▶ [TASK ITEM]: Without the pictures, reproduce the entries below exactly.

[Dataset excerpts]
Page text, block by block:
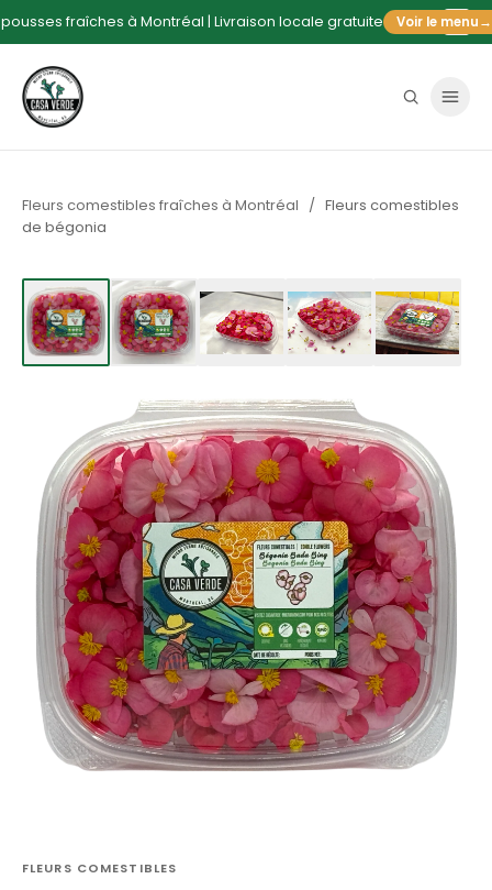
fraîches à Montréal | Livraison locale gratuite Voir le menu→
Fleurs comestibles fraîches à Montréal / Fleurs comestibles
de bégonia
Afficher l'image1Afficher l'image2Afficher l'image3Afficher l'image4
Afficher
FLEURS COMESTIBLES
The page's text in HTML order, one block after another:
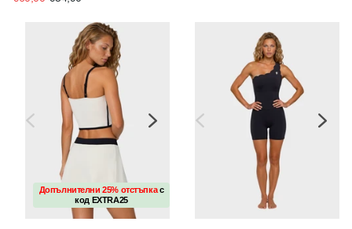
Допълнителни 25% отстъпкас
код EXTRA25
Допълнителни 25% отстъпка
EXTRA25
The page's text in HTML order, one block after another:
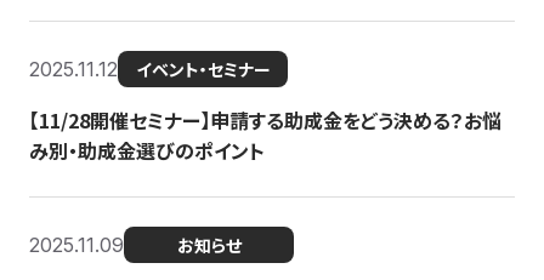
2025.11.12 イベント・セミナー
【11/28開催セミナー】申請する助成金をどう決める？お悩
み別・助成金選びのポイント
2025.11.09 お知らせ
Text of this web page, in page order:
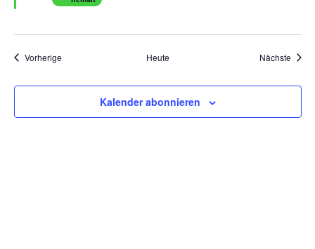
VorherigeVeranstaltungen Heute Nächste
Kalender abonnieren
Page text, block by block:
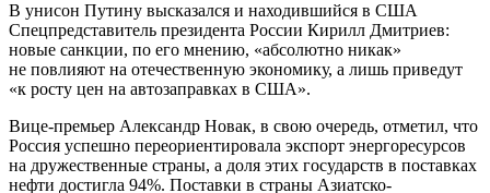
В унисон Путину высказался и находившийся в США
Спецпредставитель президента России Кирилл Дмитриев:
новые санкции, по его мнению, «абсолютно никак»
не повлияют на отечественную экономику, а лишь приведут
«к росту цен на автозаправках в США».
Вице-премьер Александр Новак, в свою очередь, отметил, что
Россия успешно переориентировала экспорт энергоресурсов
на дружественные страны, а доля этих государств в поставках
нефти достигла 94%. Поставки в страны Азиатско-
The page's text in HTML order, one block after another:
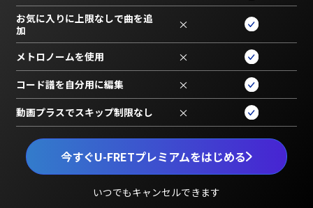
今すぐU-FRETプレミアムをはじめる
いつでもキャンセルできます
お気に入りに上限なしで曲を追
加
×
メトロノームを使用 ×
コード譜を自分用に編集 ×
動画プラスでスキップ制限なし ×
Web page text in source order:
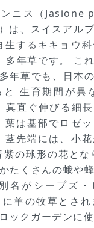
ニス（Jasione
は、スイスアル
生するキキョウ
多年草です。 こ
年草でも、日本
と 生育期間が異
真直ぐ伸びる細
は基部でロゼ
茎先端には、小
の球形の花とな
たくさんの蛾や
名がシープズ
羊の牧草とされ
ックガーデンに使
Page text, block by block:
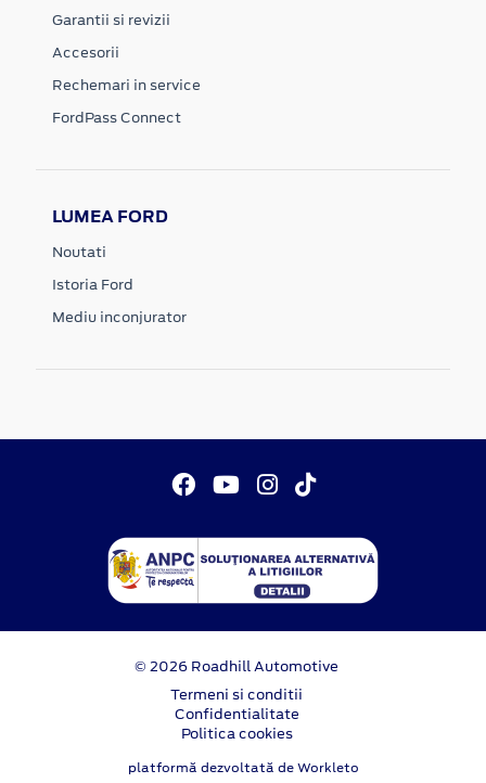
Garantii si revizii
Accesorii
Rechemari in service
FordPass Connect
LUMEA FORD
Noutati
Istoria Ford
Mediu inconjurator
© 2026 Roadhill Automotive
Termeni si conditii
Confidentialitate
Politica cookies
platformă dezvoltată de Workleto
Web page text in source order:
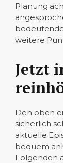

▶ [SOLUTION]:
Page text, block by block:
fraîches à Montréal | Livraison locale gratuite Voir le menu→
Fleurs comestibles fraîches à Montréal / Fleurs comestibles
de bégonia
Afficher l'image1Afficher l'image2Afficher l'image3Afficher l'image4
Afficher
FLEURS COMESTIBLES
The page's text in HTML order, one block after another:
Допълнителни 25% отстъпкас
код EXTRA25
Допълнителни 25% отстъпка
EXTRA25
The page's text in HTML order, one block after another:
2025.11.12 イベント・セミナー
【11/28開催セミナー】申請する助成金をどう決める？お悩
み別・助成金選びのポイント
2025.11.09 お知らせ
Text of this web page, in page order:
VorherigeVeranstaltungen Heute Nächste
Kalender abonnieren
Page text, block by block:
В унисон Путину высказался и находившийся в США
Спецпредставитель президента России Кирилл Дмитриев:
новые санкции, по его мнению, «абсолютно никак»
не повлияют на отечественную экономику, а лишь приведут
«к росту цен на автозаправках в США».
Вице-премьер Александр Новак, в свою очередь, отметил, что
Россия успешно переориентировала экспорт энергоресурсов
на дружественные страны, а доля этих государств в поставках
нефти достигла 94%. Поставки в страны Азиатско-
The page's text in HTML order, one block after another:
今すぐU-FRETプレミアムをはじめる
いつでもキャンセルできます
お気に入りに上限なしで曲を追
加
×
メトロノームを使用 ×
コード譜を自分用に編集 ×
動画プラスでスキップ制限なし ×
Web page text in source order:
ニス（Jasione
は、スイスアル
生するキキョウ
多年草です。 こ
年草でも、日本
と 生育期間が異
真直ぐ伸びる細
は基部でロゼ
茎先端には、小
の球形の花とな
たくさんの蛾や
名がシープズ
羊の牧草とされ
ックガーデンに使
Page text, block by block:
Garantii si revizii
Accesorii
Rechemari in service
FordPass Connect
LUMEA FORD
Noutati
Istoria Ford
Mediu inconjurator
© 2026 Roadhill Automotive
Termeni si conditii
Confidentialitate
Politica cookies
platformă dezvoltată de Workleto
Web page text in source order:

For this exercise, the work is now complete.